Nesses novos espaços, ainda não suficientemente explorados nem resolvidos, surgem duas figuras que nem sempre são encarnadas por críticos, mas cujas funções estão absolutamente vinculadas ao exercício crítico: a do dramaturg ou dramaturgista e a do programador. A primeira tem ligação orgânica com o trabalho criativo, na medida em que busca junto dos criadores cênicos estabelecer perspectivas para a interpretação da obra. A segunda, faz ponte entre a criação estética e o público, buscando captar a dinâmica da produção teatral e organizando sua mostra em determinados locais. No Brasil, há pelo menos duas décadas, proliferam festivais ou mostras competitivas, em cidades do interior, alguns de âmbito nacional, onde críticos (embora nem sempre críticos) são contratados como membros de comissão julgadora, tendo que debater com os artistas e o público cada obra apresentada. Constitui um exercício estimulante da crítica imediata, direta, provocando um diálogo proveitoso tanto para o crítico quanto para os criadores, também para o público presente e, muitas vezes, participante do debate. Desse modo, vemos ampliarem-se os espaços da crítica, embora construídos caótica e irregularmente.

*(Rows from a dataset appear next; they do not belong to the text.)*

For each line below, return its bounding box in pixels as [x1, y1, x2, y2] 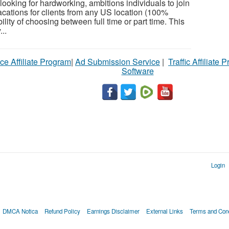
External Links [146, 207, 183, 216]
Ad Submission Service [75, 56, 160, 68]
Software [121, 65, 154, 77]
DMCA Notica [2, 207, 38, 216]
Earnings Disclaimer [86, 207, 140, 216]
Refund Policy [44, 207, 80, 216]
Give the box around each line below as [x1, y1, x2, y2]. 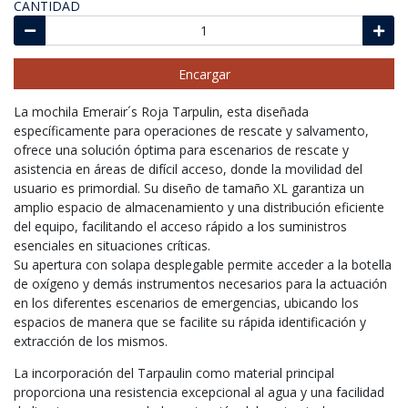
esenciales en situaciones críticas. [14, 236, 210, 254]
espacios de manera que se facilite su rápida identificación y [14, 312, 366, 331]
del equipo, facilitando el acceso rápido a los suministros [14, 217, 347, 235]
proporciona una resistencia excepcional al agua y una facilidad [14, 382, 384, 401]
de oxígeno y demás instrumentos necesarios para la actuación [14, 274, 387, 292]
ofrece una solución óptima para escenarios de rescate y [14, 140, 349, 158]
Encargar [178, 65, 230, 83]
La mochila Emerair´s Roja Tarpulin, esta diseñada [14, 102, 309, 120]
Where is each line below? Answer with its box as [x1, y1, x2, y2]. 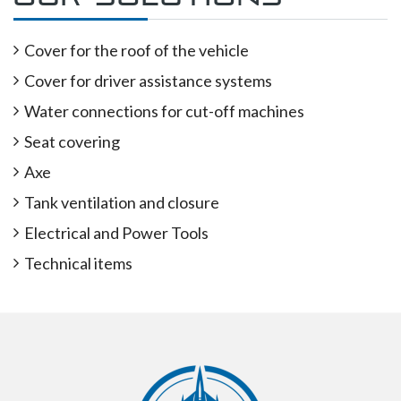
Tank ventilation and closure [24, 192, 219, 213]
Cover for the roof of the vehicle [24, 40, 249, 61]
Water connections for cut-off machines [24, 101, 304, 122]
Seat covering [24, 132, 120, 152]
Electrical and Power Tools [24, 223, 209, 243]
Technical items [24, 253, 132, 274]
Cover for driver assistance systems [24, 71, 272, 91]
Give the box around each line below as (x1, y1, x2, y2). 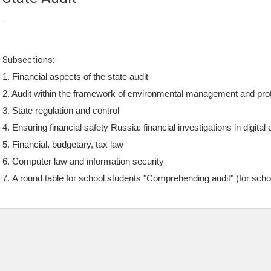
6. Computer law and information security (2, 156, 164, 166)
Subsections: (2, 54, 54, 65)
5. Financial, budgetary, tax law (2, 139, 123, 149)
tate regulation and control (18, 105, 119, 116)
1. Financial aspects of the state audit (2, 71, 148, 82)
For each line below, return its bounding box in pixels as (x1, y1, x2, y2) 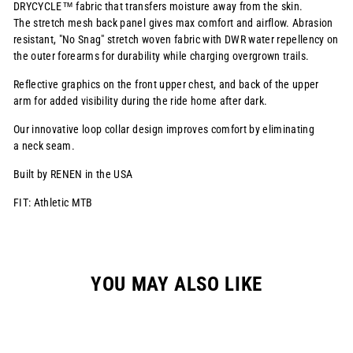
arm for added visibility (13, 95, 121, 108)
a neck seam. (13, 139, 78, 153)
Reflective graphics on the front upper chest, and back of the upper (13, 78, 319, 91)
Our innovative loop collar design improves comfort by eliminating (13, 123, 315, 136)
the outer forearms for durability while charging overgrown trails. (13, 50, 310, 63)
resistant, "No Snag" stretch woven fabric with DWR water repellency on (13, 33, 339, 46)
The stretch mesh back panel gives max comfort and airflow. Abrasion (13, 17, 333, 30)
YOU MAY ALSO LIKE (91, 272, 262, 296)
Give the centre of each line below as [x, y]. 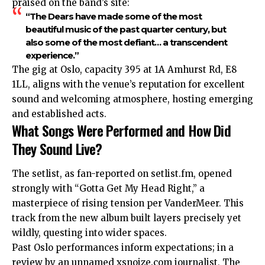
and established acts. [59, 114]
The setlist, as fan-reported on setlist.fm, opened [122, 173]
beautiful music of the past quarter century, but [125, 30]
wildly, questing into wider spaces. [89, 232]
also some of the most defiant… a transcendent [126, 43]
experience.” [52, 56]
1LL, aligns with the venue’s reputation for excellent [128, 85]
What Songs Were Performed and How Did [121, 130]
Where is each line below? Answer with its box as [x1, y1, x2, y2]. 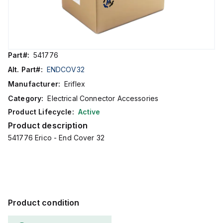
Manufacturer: [8, 80, 60, 88]
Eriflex [64, 80, 86, 88]
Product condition [8, 198, 80, 208]
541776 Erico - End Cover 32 [8, 133, 105, 142]
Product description [8, 120, 88, 130]
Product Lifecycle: [8, 108, 74, 116]
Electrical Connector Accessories [47, 94, 159, 103]
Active [78, 108, 101, 116]

Os periódicos, hoje, parecem ameaçados pela Internet. Mas seria um exagero estimar a “morte” da imprensa diária, como foi exagero estimar que o cinema mataria o teatro e, depois, que a televisão mataria o cinema. Mais legítimo seria louvar o aparecimento de um novo meio para veicular idéias. Surgem na rede sites noticiosos, abrigando links de crítica teatral. Porém, quase sempre, esses sites reproduzem, no novo, meio linguagens e critérios da imprensa diária, confinando a reflexão crítica a planos secundários. A Internet, no entanto, é um meio generoso, amplo, democrático, e poderá vir a ser importante espaço à reflexão crítica, com sites dirigidos ao público interessado na arte, sem restrições nem condicionamentos editoriais. Creio que a função da crítica teatral neste novo século continua essencialmente a mesma, porém dinamizada e difundida por novos espaços. Justamente esses novos espaços é que devem ser avaliados, otimizados, de modo que a crítica possa readquirir seu sentido didático, provocador e criativo.
A crítica teatral frente às novas tendências cênicas
Ao longo do século 20, a encenação foi adquirindo autonomia, separando-se da literatura, da qual tradicionalmente era entendida como subproduto. As revoluções dos conceitos cênicos desde Antoine até Brecht, passando por Paul Fort, Gordon Craig, Stanislavsky, Meyerhold, Komisarjevsky, Artaud e tantos outros, abriram horizontes que foram exaustivamente explorados por criadores no mundo todo, depois da Segunda Guerra, incidindo em novos paradigmas, novas linguagens, conferindo à encenação peculiaridades que a tornam um tipo de expressão singular, único, provido de dinamismo próprio. Sem dúvida o texto dramático continua sendo um dos fundamentos do teatro, mas deixou de ser o fundamento. Por outro lado, encenadores geniais, que dominam códigos estabelecidos e os transgridem, revelam valores no texto dramático que o crítico e o ensaísta tradicionais não conseguiam vislumbrar.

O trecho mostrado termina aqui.